Wednesday, December 19, 2018

A Monumental Winter's Tale




Not far from the Conway Public Library there is a remarkable, surprising and enigmatic granite column on top of a small hill called Jockey Cap in the town of Fryeburg, Maine.

This monument and others like it connects the Mount Washington Valley to two places on earth where it's like winter all year round. It also connects two heroic men and two dogs to the north and south pole.

To help unravel the story, let's look a post card version of the scene.



The caption explains that this is a monument to Robert E. Peary. On top of the monument is a bronze plaque (click on image to enlarge it).


It reads "From the original profile survey made by Robert Edwin Peary, discoverer of the north pole, made during his residence in Fryeburg 1878 - 1879, erected to his memory by the Peary family in 1938 at the suggestion of his boyhood friend Alfred E. Burton"

This monument is decorative and symbolic. It is also functional. Around the ring is a series of mountain profiles that line up with the actual mountains allowing the viewer to identify local landscape features.



Not far from Jockey Cap on Fryeburg's Main Street is Robert E. Peary Park.


A small quartz boulder points to another set of stones that again are both symbolic and functional.

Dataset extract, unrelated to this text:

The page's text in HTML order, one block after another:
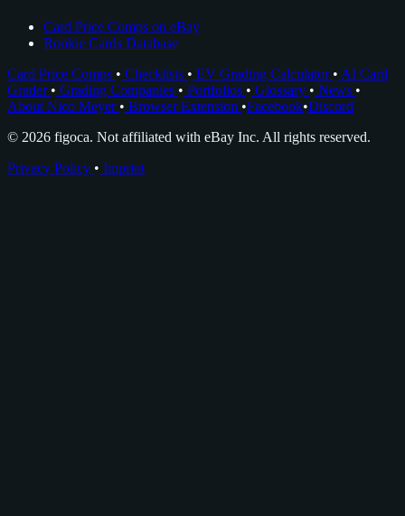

The bronze plaque reads "Fifty and four hundred feet north lie stones erected in 1883 by Admiral Robert E. Peary discoverer of the north pole, a former Fryeburg resident. These two meridian stones indicate the true north and thus enable surveyors to obtain the magnetic variation"

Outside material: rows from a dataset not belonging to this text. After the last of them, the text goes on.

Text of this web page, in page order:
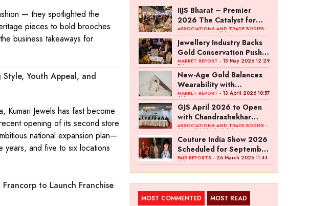
— they spotlighted the
pieces to bold brooches
business takeaways for
Style, Youth Appeal, and
Kumari Jewels has fast become
opening of its second store
national expansion plan—
years, and five to six locations
to Launch Franchise
IIJS Bharat – Premier
2026 The Catalyst for
India’s $100-Billion
Jewellery Export Ambition
ASSOCIATIONS AND TRADE BODIES -
04 August 2026 11:15 AM
Jewellery Industry Backs
Gold Conservation Push
Amid Duty Hike Concerns
MARKET REPORT - 13 May 2026 12:29
PM
New-Age Gold Balances
Wearability with
Subconscious Investment
Value
MARKET REPORT - 13 April 2026 10:57
AM
GJS April 2026 to Open
with Chandrashekhar
Bawankule; GJC Unveils
‘Akshay Kala’ Theme
ASSOCIATIONS AND TRADE BODIES -
03 April 2026 8:49 AM
Couture India Show 2026
Scheduled for September
26–28, in New Delhi
FAIR REPORTS - 26 March 2026 11:44
AM
MOST COMMENTED MOST READ

Now what about the two dogs I mentioned? Well they are connected to the Chinook Trail that leads from Tamworth Village to the village of Wonalancet.


The Chinook is New Hampshire's state dog breed. The original great Chinook was a lead dog during Admiral Byrd's expeditions to the south pole. His mother, Ningo was descended from Admiral Peary's lead dog on his expeditions to the north pole, so together their tale (or tail) encompasses the entire earth.



There are a number of monuments at the Chinook Kennels in Tamworth.


Here they are from left to right,


The first reads "Admiral Byrd Memorial to all noble dogs whose lives were given on dog treks during the two expeditions to Little America, Antarctica to further science and discover 1928 - 1930 (and) 1933 - 1935, dedicated October 8, 1938"


Other monuments honor Dick Moulton, Milton and Eva Seeley and Arthur Walden among others with ties to the Mount Washington Valley who were involved in polar exploration.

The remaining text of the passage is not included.